Potential vorticity structure of Titan’s polar vortices from Cassini CIRS observations

Abstract

The Cassini mission has provided the best opportunity to date to extensively study the seasonal variation in Titan’s atmosphere, with observations spanning almost half a Titan year (Ls=293−93°). An important feature in the Titan middle-atmosphere is the formation of a polar vortex. Observations have shown that an initially well-developed northern vortex enriched with trace gas species gradually breaks down after spring equinox as a new vortex emerges in southern winter. Here we use Cassini CIRS observations to derive the temperature and composition of the middle-atmosphere. We use the gradient wind equation to first estimate the mean zonal winds, and then the Potential Vorticity (PV) throughout Titan’s atmosphere over the timespan of the Cassini mission.

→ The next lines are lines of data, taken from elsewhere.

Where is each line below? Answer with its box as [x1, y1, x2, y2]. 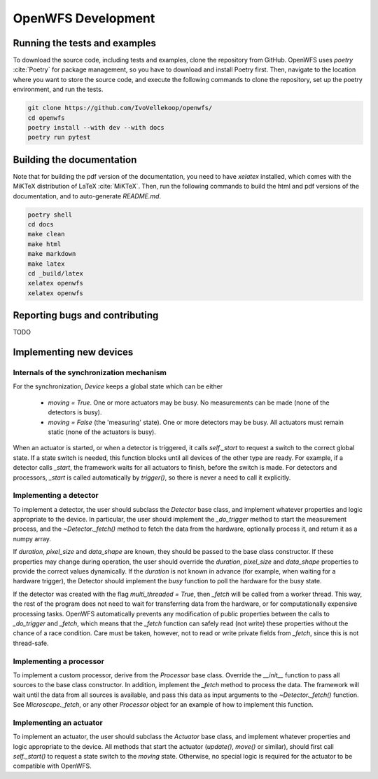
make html [27, 240, 62, 248]
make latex [27, 259, 65, 268]
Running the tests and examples [13, 37, 157, 49]
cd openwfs [27, 114, 65, 122]
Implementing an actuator [13, 717, 103, 727]
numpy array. [13, 534, 52, 543]
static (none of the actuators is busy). [48, 428, 157, 436]
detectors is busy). [48, 408, 102, 416]
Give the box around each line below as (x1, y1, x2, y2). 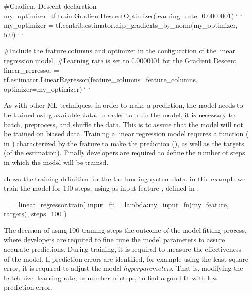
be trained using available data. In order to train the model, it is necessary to (4, 109, 235, 119)
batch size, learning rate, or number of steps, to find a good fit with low (4, 272, 218, 282)
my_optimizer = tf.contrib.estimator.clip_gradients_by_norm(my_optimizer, (4, 20, 238, 30)
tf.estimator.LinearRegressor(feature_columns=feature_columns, (4, 74, 198, 84)
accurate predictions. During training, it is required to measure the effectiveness (4, 244, 241, 254)
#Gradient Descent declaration (4, 1, 97, 11)
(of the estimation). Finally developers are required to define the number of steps (4, 147, 245, 158)
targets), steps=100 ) (4, 209, 67, 219)
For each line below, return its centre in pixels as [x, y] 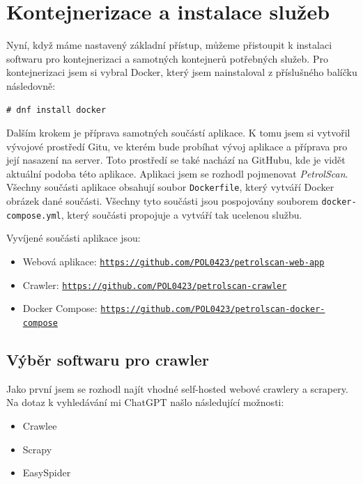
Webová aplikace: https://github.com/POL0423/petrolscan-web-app [173, 261]
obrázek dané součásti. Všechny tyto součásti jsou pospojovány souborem [162, 201]
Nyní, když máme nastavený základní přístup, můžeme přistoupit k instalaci [169, 45]
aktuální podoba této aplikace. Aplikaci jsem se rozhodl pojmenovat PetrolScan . [177, 173]
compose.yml [34, 216]
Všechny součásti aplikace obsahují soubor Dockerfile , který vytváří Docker [170, 187]
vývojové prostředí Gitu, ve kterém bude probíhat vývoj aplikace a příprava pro [177, 146]
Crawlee [40, 426]
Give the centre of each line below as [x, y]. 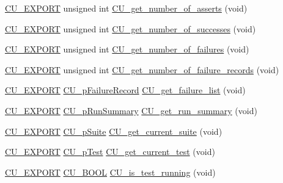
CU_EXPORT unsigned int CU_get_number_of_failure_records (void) [142, 69]
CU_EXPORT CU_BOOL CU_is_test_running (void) [110, 172]
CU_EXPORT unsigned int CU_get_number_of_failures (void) [127, 49]
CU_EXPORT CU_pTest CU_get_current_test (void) [110, 152]
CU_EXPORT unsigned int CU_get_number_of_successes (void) [130, 28]
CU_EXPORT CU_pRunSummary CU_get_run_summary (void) [131, 110]
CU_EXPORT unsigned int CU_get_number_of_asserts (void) [126, 8]
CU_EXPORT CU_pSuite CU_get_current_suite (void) [114, 131]
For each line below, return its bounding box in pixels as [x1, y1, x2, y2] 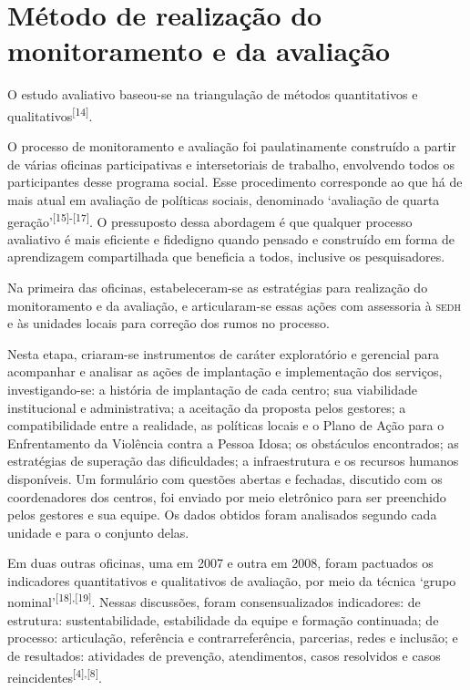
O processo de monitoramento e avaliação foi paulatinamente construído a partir [7, 137, 456, 156]
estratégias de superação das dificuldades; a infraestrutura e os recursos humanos [7, 451, 459, 470]
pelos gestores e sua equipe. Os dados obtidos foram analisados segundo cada [7, 505, 437, 524]
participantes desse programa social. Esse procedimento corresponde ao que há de [7, 172, 463, 191]
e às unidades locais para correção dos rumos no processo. [7, 314, 330, 333]
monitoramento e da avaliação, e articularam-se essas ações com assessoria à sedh [7, 295, 462, 314]
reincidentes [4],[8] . [7, 664, 102, 686]
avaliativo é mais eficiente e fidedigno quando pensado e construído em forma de [7, 229, 455, 248]
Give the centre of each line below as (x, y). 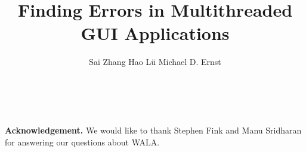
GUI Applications (155, 33)
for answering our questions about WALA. (82, 142)
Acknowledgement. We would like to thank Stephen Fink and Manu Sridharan (153, 130)
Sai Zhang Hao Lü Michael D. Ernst (155, 62)
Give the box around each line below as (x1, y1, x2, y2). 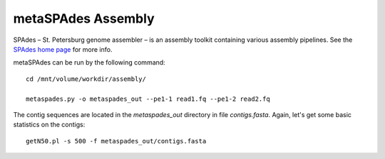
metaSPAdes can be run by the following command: (13, 58, 165, 67)
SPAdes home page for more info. (13, 45, 113, 53)
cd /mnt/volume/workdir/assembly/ (26, 75, 146, 83)
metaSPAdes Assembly (13, 11, 155, 26)
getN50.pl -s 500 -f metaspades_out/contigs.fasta (26, 137, 207, 145)
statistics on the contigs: (13, 121, 86, 129)
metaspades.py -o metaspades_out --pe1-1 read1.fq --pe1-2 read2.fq (26, 94, 270, 103)
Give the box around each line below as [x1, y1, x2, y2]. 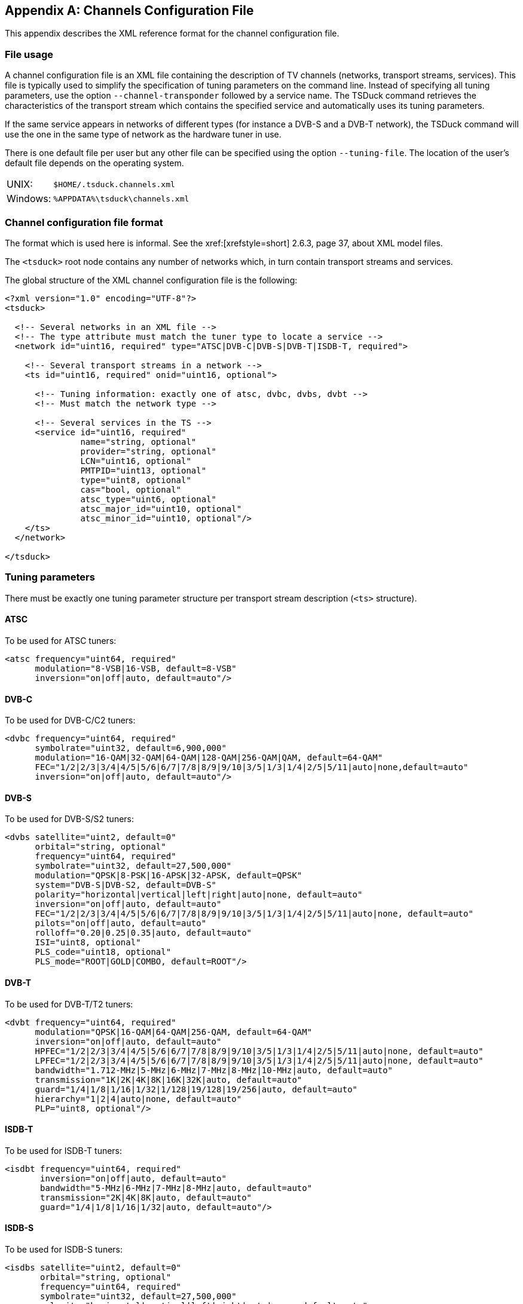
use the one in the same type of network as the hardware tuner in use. [5, 129, 282, 140]
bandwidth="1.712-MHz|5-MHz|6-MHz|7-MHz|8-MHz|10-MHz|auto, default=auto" [35, 1065, 393, 1075]
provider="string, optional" [80, 446, 217, 456]
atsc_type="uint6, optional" [80, 494, 217, 504]
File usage [5, 48, 54, 60]
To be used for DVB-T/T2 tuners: [5, 998, 133, 1009]
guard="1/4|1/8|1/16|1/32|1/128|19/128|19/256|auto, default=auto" [35, 1084, 358, 1094]
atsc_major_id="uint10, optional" [80, 503, 242, 514]
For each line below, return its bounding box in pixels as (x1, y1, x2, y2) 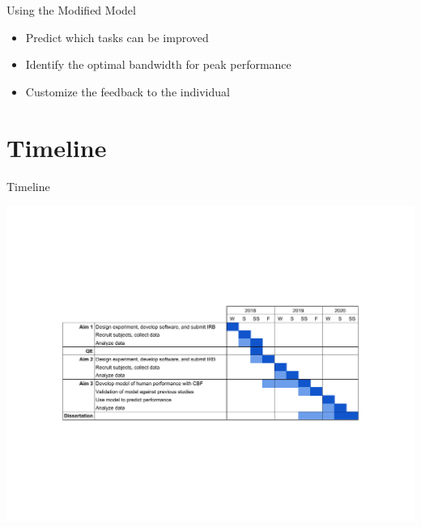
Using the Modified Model (6, 2, 136, 18)
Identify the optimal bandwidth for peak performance (25, 56, 291, 73)
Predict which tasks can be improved (25, 28, 209, 45)
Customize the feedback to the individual (25, 83, 230, 100)
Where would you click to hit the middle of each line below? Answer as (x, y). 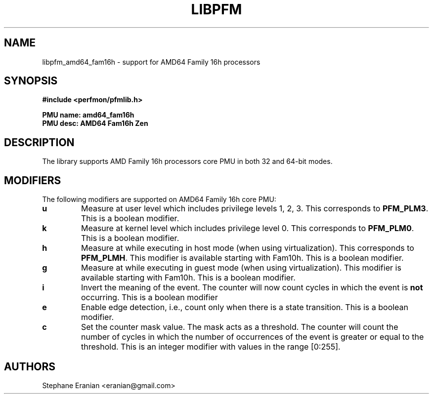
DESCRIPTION (39, 142)
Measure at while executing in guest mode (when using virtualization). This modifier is (241, 268)
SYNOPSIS (31, 81)
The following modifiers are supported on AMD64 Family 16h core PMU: (159, 199)
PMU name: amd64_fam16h (88, 115)
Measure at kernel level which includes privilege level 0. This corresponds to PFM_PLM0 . (248, 228)
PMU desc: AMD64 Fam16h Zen (95, 123)
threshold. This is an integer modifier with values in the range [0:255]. (211, 347)
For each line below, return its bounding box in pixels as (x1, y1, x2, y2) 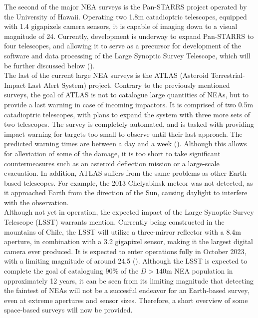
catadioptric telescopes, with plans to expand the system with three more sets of (4, 109, 250, 119)
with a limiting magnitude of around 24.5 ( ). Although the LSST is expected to (4, 256, 248, 266)
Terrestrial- (211, 70, 245, 80)
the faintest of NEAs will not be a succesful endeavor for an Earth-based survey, (4, 285, 250, 296)
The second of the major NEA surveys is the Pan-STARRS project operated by (4, 1, 247, 11)
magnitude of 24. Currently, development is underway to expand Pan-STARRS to (4, 30, 254, 41)
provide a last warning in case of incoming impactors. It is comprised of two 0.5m (4, 99, 254, 109)
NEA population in (174, 266, 233, 276)
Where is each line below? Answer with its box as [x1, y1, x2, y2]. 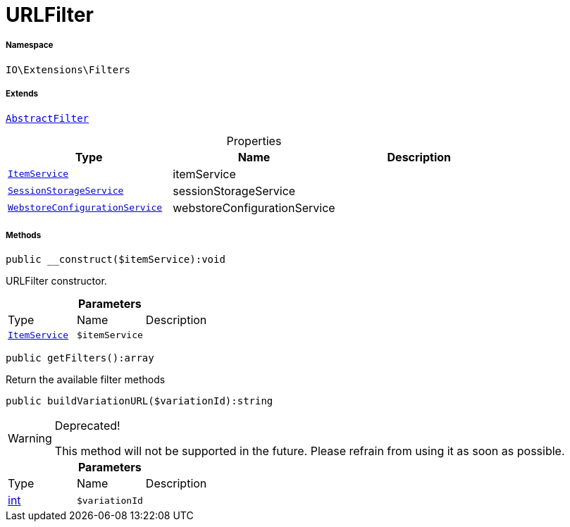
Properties [226, 133, 282, 148]
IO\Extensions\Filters [6, 63, 131, 75]
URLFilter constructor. [6, 275, 107, 287]
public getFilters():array [6, 352, 154, 364]
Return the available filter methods [6, 373, 166, 386]
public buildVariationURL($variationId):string [6, 395, 273, 407]
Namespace [6, 40, 54, 51]
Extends [6, 89, 39, 99]
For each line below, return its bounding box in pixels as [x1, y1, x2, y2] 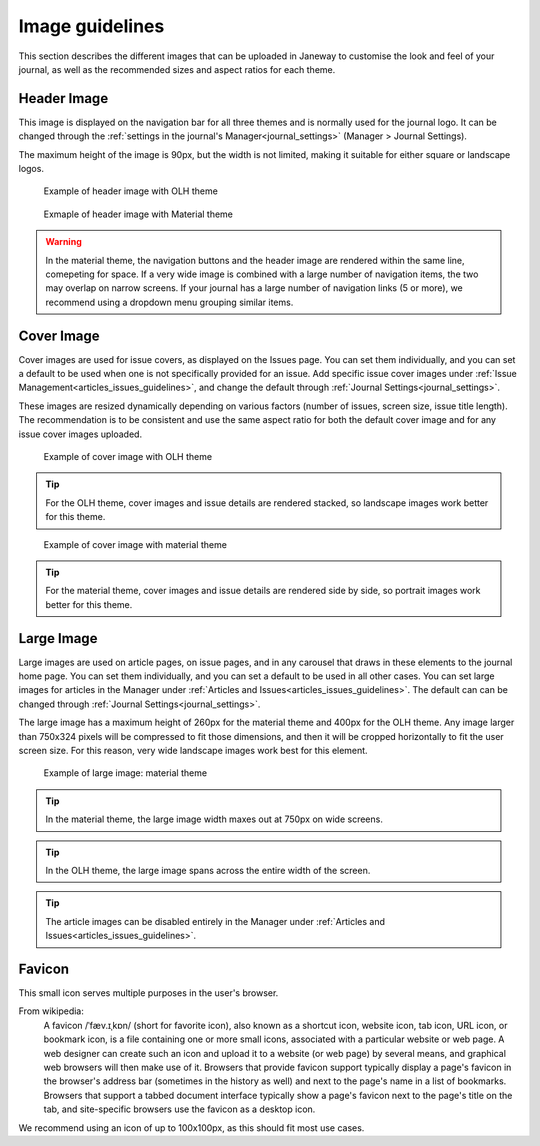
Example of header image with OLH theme [43, 185, 219, 197]
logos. [18, 163, 45, 175]
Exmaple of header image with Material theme [43, 208, 234, 220]
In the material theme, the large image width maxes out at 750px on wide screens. [45, 813, 384, 825]
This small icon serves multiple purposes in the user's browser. [18, 987, 279, 999]
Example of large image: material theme [43, 767, 208, 779]
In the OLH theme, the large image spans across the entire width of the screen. [45, 864, 371, 876]
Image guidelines [18, 15, 165, 37]
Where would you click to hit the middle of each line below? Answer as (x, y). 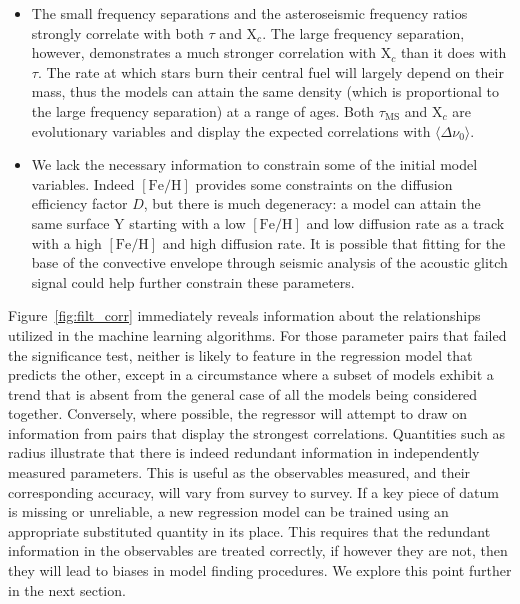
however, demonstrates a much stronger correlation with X (211, 52)
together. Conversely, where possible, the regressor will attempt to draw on (238, 413)
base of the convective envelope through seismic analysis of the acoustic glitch (269, 262)
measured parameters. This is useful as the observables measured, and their (239, 472)
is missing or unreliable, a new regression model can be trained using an (228, 511)
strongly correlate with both (117, 32)
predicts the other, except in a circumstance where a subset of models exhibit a (251, 374)
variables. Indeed (83, 183)
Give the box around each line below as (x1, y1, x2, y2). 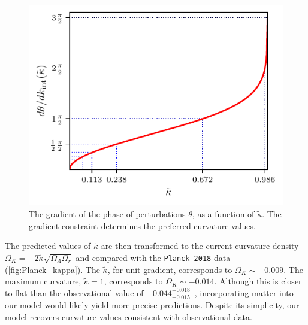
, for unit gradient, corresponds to (107, 263, 232, 275)
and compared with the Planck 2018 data (76, 251, 231, 263)
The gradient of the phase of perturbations (29, 208, 186, 220)
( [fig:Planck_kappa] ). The (5, 263, 100, 275)
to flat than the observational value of (5, 286, 144, 299)
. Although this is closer (214, 275, 302, 287)
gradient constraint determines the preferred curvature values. (29, 219, 256, 232)
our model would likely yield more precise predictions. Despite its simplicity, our (5, 299, 300, 311)
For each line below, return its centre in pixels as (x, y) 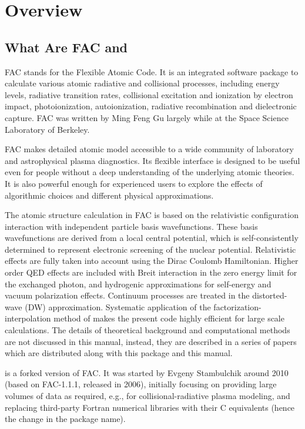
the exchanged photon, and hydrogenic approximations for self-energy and (138, 284)
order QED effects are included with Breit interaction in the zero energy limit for (151, 272)
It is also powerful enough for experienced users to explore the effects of (134, 183)
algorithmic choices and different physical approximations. (109, 195)
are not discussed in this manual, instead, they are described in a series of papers (151, 341)
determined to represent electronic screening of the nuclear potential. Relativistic (150, 249)
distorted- (270, 295)
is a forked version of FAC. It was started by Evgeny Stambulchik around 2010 (147, 372)
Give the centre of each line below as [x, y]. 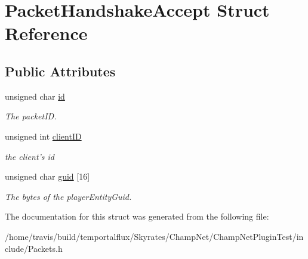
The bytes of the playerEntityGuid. [68, 196]
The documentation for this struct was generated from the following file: [137, 216]
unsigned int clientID [43, 136]
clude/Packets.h [34, 248]
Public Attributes [60, 71]
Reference [46, 33]
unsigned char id [35, 96]
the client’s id [30, 156]
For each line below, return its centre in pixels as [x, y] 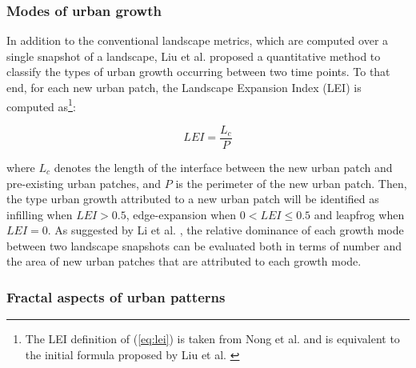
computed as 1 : [41, 105]
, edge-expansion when [181, 214]
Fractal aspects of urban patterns [116, 296]
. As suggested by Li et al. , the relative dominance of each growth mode [226, 230]
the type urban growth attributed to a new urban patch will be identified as [193, 199]
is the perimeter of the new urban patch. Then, [291, 183]
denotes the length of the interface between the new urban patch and [223, 167]
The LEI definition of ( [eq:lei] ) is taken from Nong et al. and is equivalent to [212, 339]
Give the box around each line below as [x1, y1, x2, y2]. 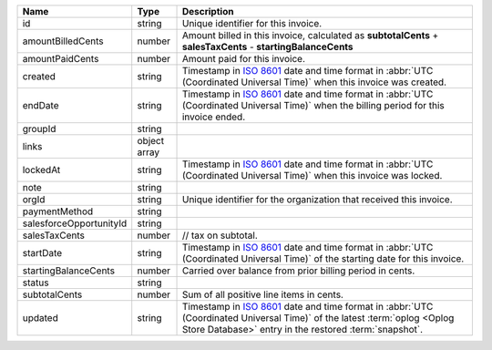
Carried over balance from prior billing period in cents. [181, 264, 415, 277]
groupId [22, 123, 56, 135]
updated [22, 312, 58, 324]
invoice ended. [181, 110, 246, 123]
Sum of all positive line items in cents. [181, 288, 343, 301]
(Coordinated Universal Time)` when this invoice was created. [181, 76, 446, 88]
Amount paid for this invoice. [181, 53, 305, 65]
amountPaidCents [22, 53, 99, 65]
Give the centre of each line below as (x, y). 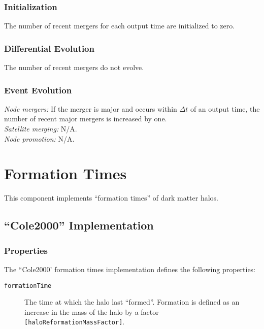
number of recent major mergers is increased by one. (86, 119)
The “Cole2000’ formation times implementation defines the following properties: (130, 269)
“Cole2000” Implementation (79, 225)
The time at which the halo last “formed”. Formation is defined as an (132, 302)
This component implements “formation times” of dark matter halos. (111, 198)
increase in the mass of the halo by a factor (92, 311)
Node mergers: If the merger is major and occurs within (91, 108)
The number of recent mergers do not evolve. (74, 67)

PV is a useful diagnostic quantity for studying the dynamics of polar vortices because it is materially conserved for adiabatic and frictionless flows, and can be inverted to find all other dynamical fields. Our results show the formation of a strong zonal jet in the winter hemisphere, with wind velocities reaching 220 ms−1, which is consistent with previous studies. An annular PV structure is also observed over the winter poles, whereby a ring of PV encircles a local minima over the pole. Such distributions are often found to be unstable without a restoring force, yet they are seen here in numerous observations in both the northern and southern hemispheres. A comparison with the annular Martian vortices shows that latent heat release from condensation or subsidence-induced adiabatic heating may explain the origin and stability of the annulus. Finally, we investigate the evolution of the size of the vortices and the role of strong PV gradients as a dynamical mixing barrier for trace gas species across the vortex edge. We find that longer lived gases are less confined to the vortex than those with shorter photochemical lifetimes.